(Records drawn from a dataset)
----

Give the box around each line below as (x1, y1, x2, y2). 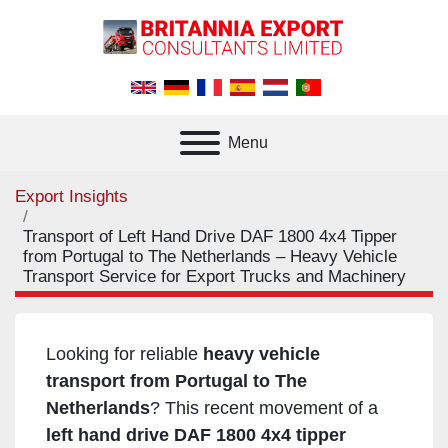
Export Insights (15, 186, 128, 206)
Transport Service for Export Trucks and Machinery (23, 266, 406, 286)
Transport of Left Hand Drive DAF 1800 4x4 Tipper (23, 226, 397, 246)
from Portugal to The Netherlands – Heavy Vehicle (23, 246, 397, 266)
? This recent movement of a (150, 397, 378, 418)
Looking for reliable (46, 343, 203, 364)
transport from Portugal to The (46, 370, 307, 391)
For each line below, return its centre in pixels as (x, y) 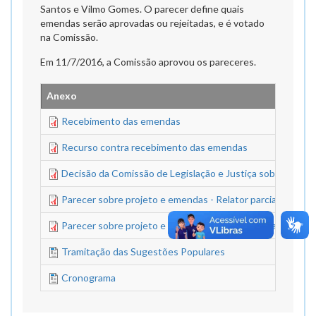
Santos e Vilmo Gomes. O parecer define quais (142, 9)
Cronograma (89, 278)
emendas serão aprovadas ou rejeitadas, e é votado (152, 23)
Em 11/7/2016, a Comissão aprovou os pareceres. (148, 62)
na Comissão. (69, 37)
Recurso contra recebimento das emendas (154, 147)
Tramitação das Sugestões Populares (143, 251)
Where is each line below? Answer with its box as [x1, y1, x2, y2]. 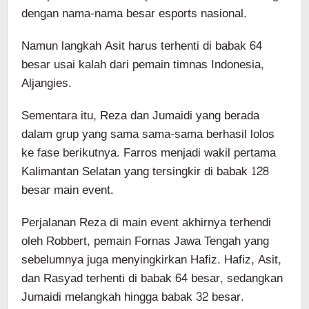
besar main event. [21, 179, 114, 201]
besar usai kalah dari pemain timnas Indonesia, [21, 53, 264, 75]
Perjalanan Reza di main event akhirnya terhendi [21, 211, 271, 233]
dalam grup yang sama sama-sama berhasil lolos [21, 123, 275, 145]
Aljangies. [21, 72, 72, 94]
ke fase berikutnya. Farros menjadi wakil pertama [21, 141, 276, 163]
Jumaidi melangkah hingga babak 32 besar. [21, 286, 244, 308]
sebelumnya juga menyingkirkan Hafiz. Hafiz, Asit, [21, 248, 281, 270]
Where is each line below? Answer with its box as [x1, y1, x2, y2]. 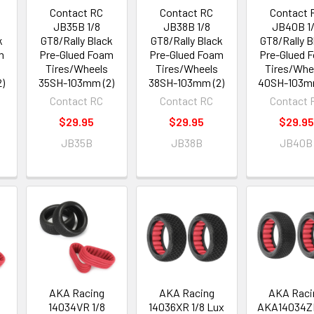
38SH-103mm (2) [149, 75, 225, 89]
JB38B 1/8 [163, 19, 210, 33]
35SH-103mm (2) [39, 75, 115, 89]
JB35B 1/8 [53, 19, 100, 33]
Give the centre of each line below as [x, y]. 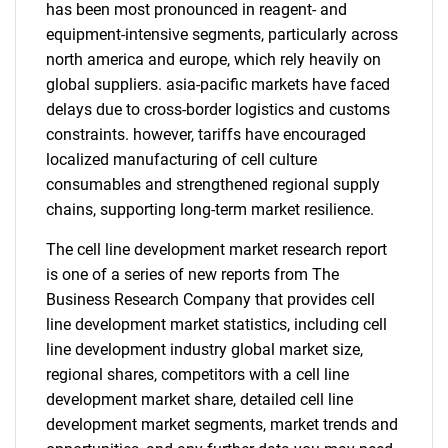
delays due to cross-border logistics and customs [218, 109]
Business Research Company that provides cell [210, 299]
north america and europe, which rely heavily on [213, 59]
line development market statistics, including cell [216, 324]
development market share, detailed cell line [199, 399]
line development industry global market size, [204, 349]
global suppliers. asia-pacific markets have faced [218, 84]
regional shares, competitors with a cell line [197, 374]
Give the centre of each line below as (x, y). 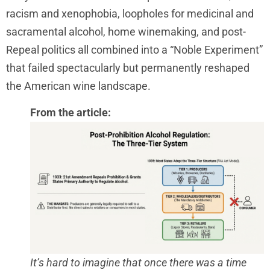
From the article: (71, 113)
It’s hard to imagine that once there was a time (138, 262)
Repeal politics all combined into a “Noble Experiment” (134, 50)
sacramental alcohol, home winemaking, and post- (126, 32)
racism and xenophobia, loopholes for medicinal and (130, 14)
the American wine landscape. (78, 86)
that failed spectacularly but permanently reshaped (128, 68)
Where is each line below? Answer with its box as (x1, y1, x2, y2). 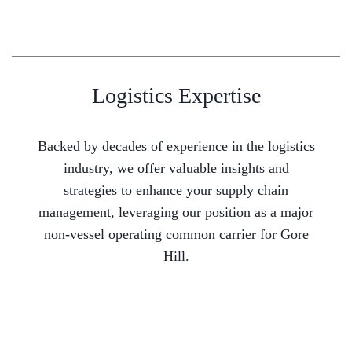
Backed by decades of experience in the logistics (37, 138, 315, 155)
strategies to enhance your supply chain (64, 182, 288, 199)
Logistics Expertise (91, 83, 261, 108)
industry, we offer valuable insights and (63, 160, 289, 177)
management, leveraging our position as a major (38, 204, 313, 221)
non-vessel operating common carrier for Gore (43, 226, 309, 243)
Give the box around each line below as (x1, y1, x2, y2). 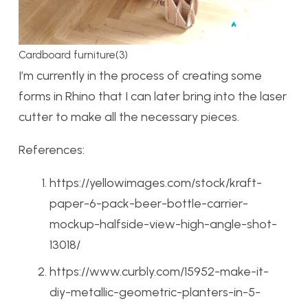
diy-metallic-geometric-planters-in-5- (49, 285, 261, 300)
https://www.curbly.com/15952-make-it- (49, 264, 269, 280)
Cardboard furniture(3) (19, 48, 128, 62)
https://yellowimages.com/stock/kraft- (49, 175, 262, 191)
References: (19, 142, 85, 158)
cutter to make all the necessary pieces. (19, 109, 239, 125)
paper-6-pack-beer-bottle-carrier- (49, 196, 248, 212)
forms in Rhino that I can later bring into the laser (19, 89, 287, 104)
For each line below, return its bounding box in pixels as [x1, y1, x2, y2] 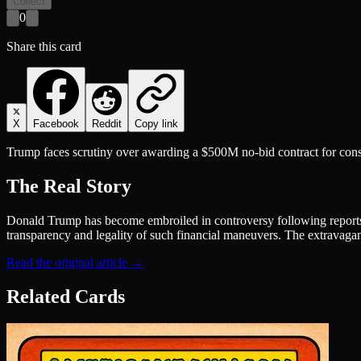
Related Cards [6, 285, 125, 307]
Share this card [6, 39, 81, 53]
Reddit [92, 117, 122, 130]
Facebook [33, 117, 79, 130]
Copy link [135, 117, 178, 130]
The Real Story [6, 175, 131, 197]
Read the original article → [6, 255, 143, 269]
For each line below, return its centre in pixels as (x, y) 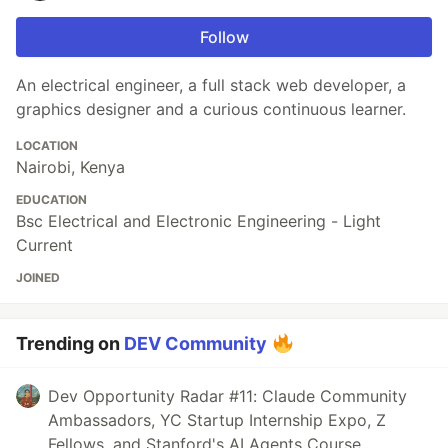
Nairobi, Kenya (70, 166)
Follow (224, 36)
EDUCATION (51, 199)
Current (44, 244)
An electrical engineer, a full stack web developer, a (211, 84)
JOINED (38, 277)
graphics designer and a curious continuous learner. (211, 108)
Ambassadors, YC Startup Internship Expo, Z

----

Give every entry again verbatim, with no pictures.

* Task result:
Give the box around each line below as (x1, y1, x2, y2). 
Export Insights (15, 186, 128, 206)
Transport Service for Export Trucks and Machinery (23, 266, 406, 286)
Transport of Left Hand Drive DAF 1800 4x4 Tipper (23, 226, 397, 246)
from Portugal to The Netherlands – Heavy Vehicle (23, 246, 397, 266)
? This recent movement of a (150, 397, 378, 418)
Looking for reliable (46, 343, 203, 364)
transport from Portugal to The (46, 370, 307, 391)
For each line below, return its centre in pixels as (x, y) 
Santos e Vilmo Gomes. O parecer define quais (142, 9)
Cronograma (89, 278)
emendas serão aprovadas ou rejeitadas, e é votado (152, 23)
Em 11/7/2016, a Comissão aprovou os pareceres. (148, 62)
na Comissão. (69, 37)
Recurso contra recebimento das emendas (154, 147)
Tramitação das Sugestões Populares (143, 251)
Where is each line below? Answer with its box as [x1, y1, x2, y2]. 
besar main event. [21, 179, 114, 201]
besar usai kalah dari pemain timnas Indonesia, [21, 53, 264, 75]
Perjalanan Reza di main event akhirnya terhendi [21, 211, 271, 233]
dalam grup yang sama sama-sama berhasil lolos [21, 123, 275, 145]
Aljangies. [21, 72, 72, 94]
ke fase berikutnya. Farros menjadi wakil pertama [21, 141, 276, 163]
Jumaidi melangkah hingga babak 32 besar. [21, 286, 244, 308]
sebelumnya juga menyingkirkan Hafiz. Hafiz, Asit, [21, 248, 281, 270]
Where is each line below? Answer with its box as [x1, y1, x2, y2]. 
38SH-103mm (2) [149, 75, 225, 89]
JB38B 1/8 [163, 19, 210, 33]
35SH-103mm (2) [39, 75, 115, 89]
JB35B 1/8 [53, 19, 100, 33]
Give the centre of each line below as [x, y]. 
delays due to cross-border logistics and customs [218, 109]
Business Research Company that provides cell [210, 299]
north america and europe, which rely heavily on [213, 59]
line development market statistics, including cell [216, 324]
development market share, detailed cell line [199, 399]
line development industry global market size, [204, 349]
global suppliers. asia-pacific markets have faced [218, 84]
regional shares, competitors with a cell line [197, 374]
Give the centre of each line below as (x, y). 
From the article: (71, 113)
It’s hard to imagine that once there was a time (138, 262)
Repeal politics all combined into a “Noble Experiment” (134, 50)
sacramental alcohol, home winemaking, and post- (126, 32)
racism and xenophobia, loopholes for medicinal and (130, 14)
the American wine landscape. (78, 86)
that failed spectacularly but permanently reshaped (128, 68)
Where is each line below? Answer with its box as (x1, y1, x2, y2). 
Backed by decades of experience in the logistics (37, 138, 315, 155)
strategies to enhance your supply chain (64, 182, 288, 199)
Logistics Expertise (91, 83, 261, 108)
industry, we offer valuable insights and (63, 160, 289, 177)
management, leveraging our position as a major (38, 204, 313, 221)
non-vessel operating common carrier for Gore (43, 226, 309, 243)
Give the box around each line below as (x1, y1, x2, y2). 
diy-metallic-geometric-planters-in-5- (49, 285, 261, 300)
https://www.curbly.com/15952-make-it- (49, 264, 269, 280)
Cardboard furniture(3) (19, 48, 128, 62)
https://yellowimages.com/stock/kraft- (49, 175, 262, 191)
References: (19, 142, 85, 158)
cutter to make all the necessary pieces. (19, 109, 239, 125)
paper-6-pack-beer-bottle-carrier- (49, 196, 248, 212)
forms in Rhino that I can later bring into the laser (19, 89, 287, 104)
For each line below, return its bounding box in pixels as [x1, y1, x2, y2] 
Related Cards [6, 285, 125, 307]
Share this card [6, 39, 81, 53]
Reddit [92, 117, 122, 130]
Facebook [33, 117, 79, 130]
Copy link [135, 117, 178, 130]
The Real Story [6, 175, 131, 197]
Read the original article → [6, 255, 143, 269]
For each line below, return its centre in pixels as (x, y) 
Nairobi, Kenya (70, 166)
Follow (224, 36)
EDUCATION (51, 199)
Current (44, 244)
An electrical engineer, a full stack web developer, a (211, 84)
JOINED (38, 277)
graphics designer and a curious continuous learner. (211, 108)
Ambassadors, YC Startup Internship Expo, Z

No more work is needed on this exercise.